Il paradosso è evidente. Il Governo Meloni si trova a gestire gli effetti di una programmazione che ha concentrato l'attenzione sugli edifici e molto meno sulle persone che avrebbero dovuto lavorarci dentro. Costruire una struttura è relativamente semplice: si stanziano fondi, si assegnano appalti e si inaugurano i cantieri. Formare uno specialista richiede invece anni di studio, percorsi universitari, scuole di specializzazione e soprattutto una programmazione lungimirante.

Così oggi il rischio che aleggia sulle Case di Comunità è quello delle cosiddette “cattedrali nel deserto”: edifici nuovi e moderni che però faticano a garantire servizi adeguati per mancanza di personale. Un'espressione che il Governo evita accuratamente di utilizzare, ma che sempre più osservatori ritengono appropriata per descrivere una parte del progetto.

L'idea lanciata da Schillaci punta quindi a utilizzare le professionalità già presenti negli ospedali. Gli specialisti potrebbero operare nelle Case di Comunità al di fuori del normale orario di lavoro, contribuendo a coprire i vuoti di organico senza attendere concorsi e assunzioni che richiederebbero tempi incompatibili con le scadenze europee.

La proposta appare pragmatica ma solleva anche interrogativi non trascurabili. Da anni medici e operatori denunciano carichi di lavoro elevati, turni sempre più pesanti e crescenti difficoltà organizzative. La soluzione individuata dal Governo sembra dunque basarsi sull'idea che chi è già sotto pressione possa semplicemente lavorare ancora di più. Una strategia che ricorda quella di chi, accorgendosi di aver costruito una nave senza abbastanza marinai, decide di chiedere all'equipaggio esistente di fare doppi e tripli turni.

La questione assume un'importanza ancora maggiore perché le Case di Comunità rappresentano il simbolo della nuova sanità territoriale. Nelle intenzioni originarie dovrebbero offrire visite specialistiche, assistenza ai pazienti cronici, attività di prevenzione e servizi integrati capaci di ridurre il ricorso agli ospedali e ai pronto soccorso. Un modello che sulla carta appare condivisibile e necessario, soprattutto in un Paese che invecchia rapidamente.

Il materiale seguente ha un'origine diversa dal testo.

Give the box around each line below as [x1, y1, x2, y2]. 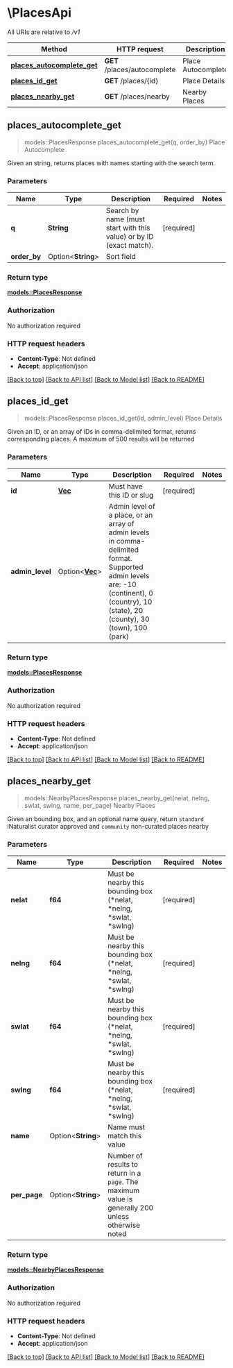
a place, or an [108, 510, 153, 520]
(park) [108, 632, 130, 641]
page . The [107, 1177, 139, 1187]
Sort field [105, 252, 137, 262]
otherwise [107, 1220, 141, 1230]
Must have [108, 482, 144, 491]
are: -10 [108, 580, 137, 589]
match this [107, 1131, 142, 1141]
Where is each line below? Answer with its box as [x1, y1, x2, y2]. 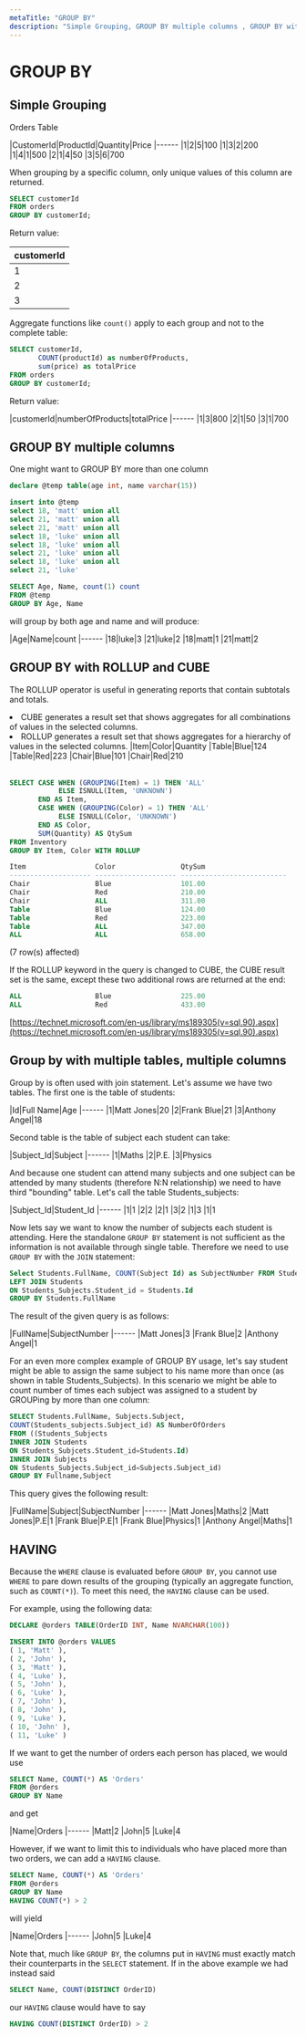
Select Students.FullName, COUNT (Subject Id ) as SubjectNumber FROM [9, 1269, 275, 1278]
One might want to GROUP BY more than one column [9, 464, 209, 475]
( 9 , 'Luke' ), [9, 1713, 67, 1723]
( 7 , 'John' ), [9, 1697, 67, 1707]
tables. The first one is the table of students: [9, 1087, 176, 1098]
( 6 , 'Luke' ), [9, 1688, 67, 1697]
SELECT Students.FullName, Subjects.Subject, [9, 1412, 185, 1422]
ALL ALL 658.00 [9, 930, 206, 940]
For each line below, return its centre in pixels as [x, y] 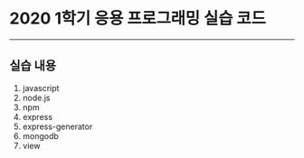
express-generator [57, 126]
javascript [41, 88]
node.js [37, 98]
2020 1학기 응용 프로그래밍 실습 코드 [138, 19]
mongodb [40, 135]
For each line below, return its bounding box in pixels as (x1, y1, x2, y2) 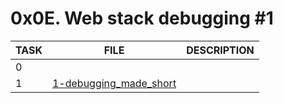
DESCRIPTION (186, 43, 255, 57)
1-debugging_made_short (51, 76, 177, 90)
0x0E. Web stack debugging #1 (10, 7, 274, 30)

Ma proprio il confronto tra teoria e realtà evidenzia le fragilità dell'intero progetto. Per mesi il dibattito politico si è concentrato sulle scadenze del Pnrr, sul numero delle strutture da realizzare e sulle percentuali di avanzamento dei lavori. Molto meno spazio è stato dedicato alla domanda più semplice e più importante: chi ci lavorerà?

Oggi quella domanda torna prepotentemente al centro della scena. E la risposta fornita dal Ministero della Salute sembra confermare che una soluzione strutturale non è ancora stata trovata. Più che una pianificazione a lungo termine, l'impressione è quella di una corsa contro il tempo per rispettare gli obiettivi europei e impedire che le nuove strutture restino vuote proprio nel momento in cui dovrebbero entrare a pieno regime.

Il rischio, infatti, è che il successo venga misurato contando gli edifici inaugurati anziché i servizi realmente erogati ai cittadini. Una tentazione molto italiana: celebrare il completamento delle opere e rimandare a dopo il problema del loro funzionamento.

Con il 30 giugno ormai alle porte, il Governo Meloni cerca dunque una soluzione d'emergenza per evitare che il grande investimento sulla sanità territoriale si trasformi in un gigantesco catalogo di edifici nuovi ma scarsamente utilizzati. La vera prova, però, inizierà dopo le inaugurazioni. Perché i cittadini non hanno bisogno di strutture belle da fotografare nei comunicati stampa, ma di medici, specialisti e servizi realmente disponibili quando ne hanno bisogno.

Ed è proprio su questo terreno che si misurerà il successo o il fallimento di una riforma che, almeno finora, sembra aver scoperto solo all'ultimo momento che la sanità non è fatta di cemento, ma di persone.